Que souhaiteriez-vous au cinéma contemporain québécois?
Le cinéma québécois contemporain est riche, varié, en pleine expansion. Les cinéastes de la relève persistent et signent malgré des subventions qui reculent d’année en année. Le cinéma québécois est composé de cinéastes qui, quel que soit l’état des lieux économiques, trouveront toujours le moyen de tourner. Entre eux et le cinéma, une relation stable, durable, voire impossible à briser. Le souhait est de voir que le cinéma québécois devienne de plus en plus universel tout en conservant sa riche particularité… également de s’ouvrir aux nouvelles cultures.

 

Élie Castiel nous suggère quatre livres dont les adaptations cinématographiques ont été à la hauteur :

L’étranger d’Albert Camus
Malgré les réserves de quelques critiques, l’adaptation de Luchino Visconti retient l’âme du roman, ses divers bouleversements, sa présence. Il y a même une sensualité qui rend le film très proche dans la rencontre entre le corps et l’esprit. À mon sens, tout à fait réussi.
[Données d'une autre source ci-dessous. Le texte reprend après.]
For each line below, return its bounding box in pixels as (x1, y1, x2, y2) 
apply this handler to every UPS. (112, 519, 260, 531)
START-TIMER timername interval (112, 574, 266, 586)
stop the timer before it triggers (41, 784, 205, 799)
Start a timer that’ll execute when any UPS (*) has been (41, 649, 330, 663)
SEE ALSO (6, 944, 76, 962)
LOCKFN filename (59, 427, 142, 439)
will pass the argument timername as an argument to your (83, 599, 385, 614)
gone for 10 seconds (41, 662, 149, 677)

Le mépris d’Alberto Moravia
Jean-Luc Godard respecte l’auteur autant qu’il démontre de la maestria dans une œuvre personnelle. Le mépris, c’est la transcendance du Moravia, tout en lui accordant sa grandeur. Godard répond aussi à un besoin économique en transformant Brigitte Bardot en actrice sublime. Il redonne finalement au média cinéma la place qu’il mérité dans la culture en général. Une véritable œuvre gigogne dans la mesure où elle évoque les films précédents et annonce les prochains. Quant à l’adaptation, elle se défend toute seule.
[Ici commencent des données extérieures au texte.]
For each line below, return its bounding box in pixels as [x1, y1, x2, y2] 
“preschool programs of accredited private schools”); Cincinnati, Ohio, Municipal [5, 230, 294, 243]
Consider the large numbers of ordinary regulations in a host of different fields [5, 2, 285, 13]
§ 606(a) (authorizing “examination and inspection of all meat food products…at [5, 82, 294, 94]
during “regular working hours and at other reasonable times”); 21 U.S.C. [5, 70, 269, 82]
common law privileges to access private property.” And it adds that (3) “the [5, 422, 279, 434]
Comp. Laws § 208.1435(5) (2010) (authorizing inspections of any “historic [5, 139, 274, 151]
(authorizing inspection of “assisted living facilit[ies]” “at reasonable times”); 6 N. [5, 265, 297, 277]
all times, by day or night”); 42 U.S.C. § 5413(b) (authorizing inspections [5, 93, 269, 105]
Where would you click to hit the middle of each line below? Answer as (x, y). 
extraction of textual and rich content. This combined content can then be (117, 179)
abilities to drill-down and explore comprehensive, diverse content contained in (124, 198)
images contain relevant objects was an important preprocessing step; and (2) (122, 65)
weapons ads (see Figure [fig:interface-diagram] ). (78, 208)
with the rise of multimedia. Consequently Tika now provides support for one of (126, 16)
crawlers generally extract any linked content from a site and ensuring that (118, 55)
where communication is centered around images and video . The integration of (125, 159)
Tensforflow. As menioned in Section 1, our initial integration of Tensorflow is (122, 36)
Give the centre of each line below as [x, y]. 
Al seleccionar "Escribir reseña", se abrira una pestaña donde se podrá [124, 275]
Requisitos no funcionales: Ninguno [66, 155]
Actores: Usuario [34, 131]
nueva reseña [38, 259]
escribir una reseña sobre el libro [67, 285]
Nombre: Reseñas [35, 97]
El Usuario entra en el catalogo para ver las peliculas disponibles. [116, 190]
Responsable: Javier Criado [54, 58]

Le bleu est une couleur chaude de Julie Maroh
La vie d’Adèle, d’Abdellatif Kechiche, Palme d’or au Festival de Cannes 2013. L’érotisme sans complaisance, le rapprochement des corps sans équivoque, l’instinct du désir, l’âme en suspens. Toutes ces caractéristiques sont illustrées de façon aussi magistrale qu’étonnante. Et les deux actrices, Adèle Exarchopoulos et Léa Seydoux, triomphent par leur intériorité, candide, désespérée, en marge d’une société réductrice. Adaptation d’une émouvante sincérité.
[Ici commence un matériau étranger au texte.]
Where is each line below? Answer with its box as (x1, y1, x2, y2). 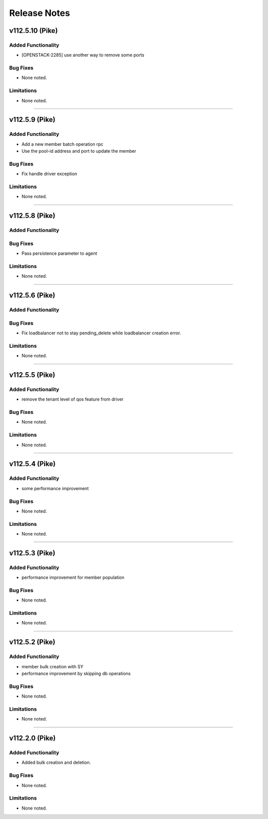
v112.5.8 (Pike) (9, 211, 56, 220)
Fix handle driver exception (21, 171, 77, 177)
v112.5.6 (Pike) (9, 291, 56, 300)
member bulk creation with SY (21, 663, 84, 669)
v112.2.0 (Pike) (9, 734, 56, 742)
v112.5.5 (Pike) (9, 371, 56, 379)
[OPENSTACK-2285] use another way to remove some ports (21, 52, 144, 58)
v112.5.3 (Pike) (9, 549, 56, 557)

Les oiseaux vont mourir au Pérou de Romain Gary
L’auteur lui-même réalise le film. Peut-être trop proche de son roman, intellectuellement investi dans un média qui n’est pas normalement le sien. Mais il se plaît à manipuler les comédiens, dont une brillante Jean Seberg (autre héroïne gordardienne) qui trouve en cet auteur devenu cinéaste l’espace d’un tournage une sorte de rapport énigmatique à l’individu. En 1972, Gary tourne un second et dernier long métrage, Kill, déjà oublié.

 

Bio éclair

Après une maîtrise en études cinématographiques et un parcours en bibliothéconomie à l’Université Concordia, Élie Castiel devient critique de cinéma pour 24 Images. Puis, en 1987, il commence une collaboration avec Séquences, qui se soldera en 1999 par un poste de rédacteur en chef. Celui qui avoue avoir une préférence pour le documentaire (« ce qui n’empêche pas que certaines fictions transcendent la notion même de cinéma », ajoute-t-il) nous conseille justement de visionner un film méconnu : La bête lumineuse, un « documentaire magistral et mythique de Pierre Perrault ».